Another forum has them on their top 5 list with tons of reviews that I trust, just when placing an order, it said send payment to damn Lebanon. Sketched me out for the moment..


----------



## ECKSRATED (May 2, 2017)

Headboss said:


> Anyone ever heard of and ordered from Ugfreak?
> 
> Another forum has them on their top 5 list with tons of reviews that I trust, just when placing an order, it said send payment to damn Lebanon. Sketched me out for the moment..



Na man don't worry u can trust the Lebanese.  Some good people out there.


----------



## Headboss (May 2, 2017)

You being sarcastic or for real? Can't tell over forum text lol. Just know a lot of bombing and war in that area


----------



## ECKSRATED (May 2, 2017)

Headboss said:


> You being sarcastic or for real? Can't tell over forum text lol. Just know a lot of bombing and war in that area



Sarcastic. Sorry lol. I wouldn't buy anything from them personally


----------



## Headboss (May 2, 2017)

Haha yea, my thoughts as well.


----------



## Flyingdragon (May 2, 2017)

Didnt Bruce Jenner marry someone from Lebanon?


----------



## SHRUGS (May 2, 2017)

Headboss said:


> You being sarcastic or for real? Can't tell over forum text lol. Just know a lot of bombing and war in that area



Hard to tell in text when he said yeah they're some good people out there!? It was obviously sarcastic clear as day. Its common sense that they IS NO GOOD PEOPLE. And is that you in your avi? Guns like that and you dont have a spot in your pocket for legit sauce? Seems strange.
!S!


----------



## Headboss (May 2, 2017)

SHRUGS said:


> Hard to tell in text when he said yeah they're some good people out there!? It was obviously sarcastic clear as day. Its common sense that they IS NO GOOD PEOPLE. And is that you in your avi? Guns like that and you dont have a spot in your pocket for legit sauce? Seems strange.
> !S!


Lol my reply was meant to be sarcastic as well. I was more or less seeing if there is a form if forwarding money via other countries kinda like how a VPN works. 

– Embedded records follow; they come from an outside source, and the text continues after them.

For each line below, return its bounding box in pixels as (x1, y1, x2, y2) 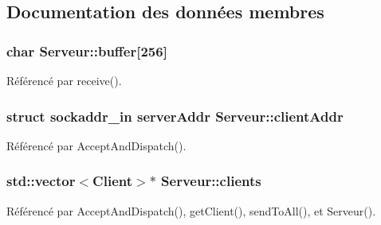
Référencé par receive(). (6, 72, 122, 88)
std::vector (6, 171, 76, 191)
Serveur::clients (161, 171, 261, 191)
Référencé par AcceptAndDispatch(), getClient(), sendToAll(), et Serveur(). (6, 202, 376, 219)
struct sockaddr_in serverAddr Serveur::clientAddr (6, 106, 344, 126)
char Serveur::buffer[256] (6, 41, 167, 60)
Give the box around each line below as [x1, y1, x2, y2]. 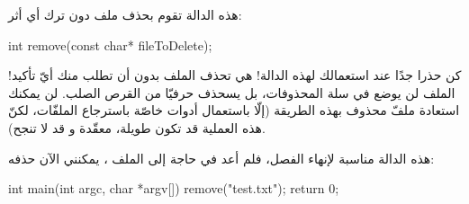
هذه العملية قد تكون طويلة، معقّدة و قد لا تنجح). [8, 118, 266, 137]
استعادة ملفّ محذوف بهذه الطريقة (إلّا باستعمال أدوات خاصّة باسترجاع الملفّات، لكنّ [8, 101, 460, 120]
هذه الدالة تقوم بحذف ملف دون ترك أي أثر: [8, 5, 242, 23]
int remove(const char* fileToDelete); [8, 35, 212, 54]
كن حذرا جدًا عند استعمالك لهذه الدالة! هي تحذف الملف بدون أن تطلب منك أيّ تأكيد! [8, 66, 462, 84]
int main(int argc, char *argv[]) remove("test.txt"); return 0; [8, 179, 339, 198]
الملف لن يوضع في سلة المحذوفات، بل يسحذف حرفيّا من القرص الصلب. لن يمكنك [8, 83, 455, 102]
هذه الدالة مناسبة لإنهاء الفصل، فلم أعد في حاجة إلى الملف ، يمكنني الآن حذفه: [8, 148, 435, 167]
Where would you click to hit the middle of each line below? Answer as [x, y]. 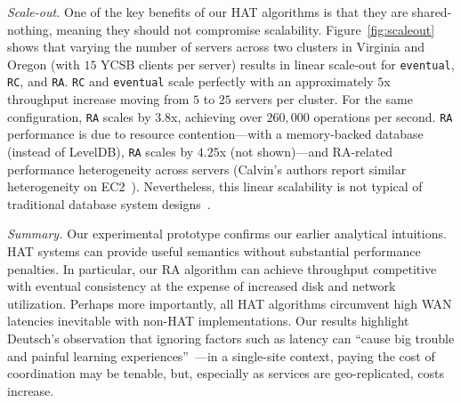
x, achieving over [217, 116]
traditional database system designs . [109, 203]
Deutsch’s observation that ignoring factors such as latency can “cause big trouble [231, 338]
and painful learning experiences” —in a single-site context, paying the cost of [221, 355]
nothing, [30, 29]
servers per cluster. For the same [324, 99]
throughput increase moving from [98, 99]
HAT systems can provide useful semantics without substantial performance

And yea that's my picture in avi. Only did 3 runs and bulk ordered my serms, haven't had to reload.


----------



## SHRUGS (May 2, 2017)

Buy some bitcoin. You're gonna need it eventually anyways in this world. 
!S!


----------



## stonetag (May 2, 2017)

UG....freak, what is it about that word that is familiar........?


----------



## PFM (May 3, 2017)

Flyingdragon said:


> Didnt Bruce Jenner marry someone from Lebanon?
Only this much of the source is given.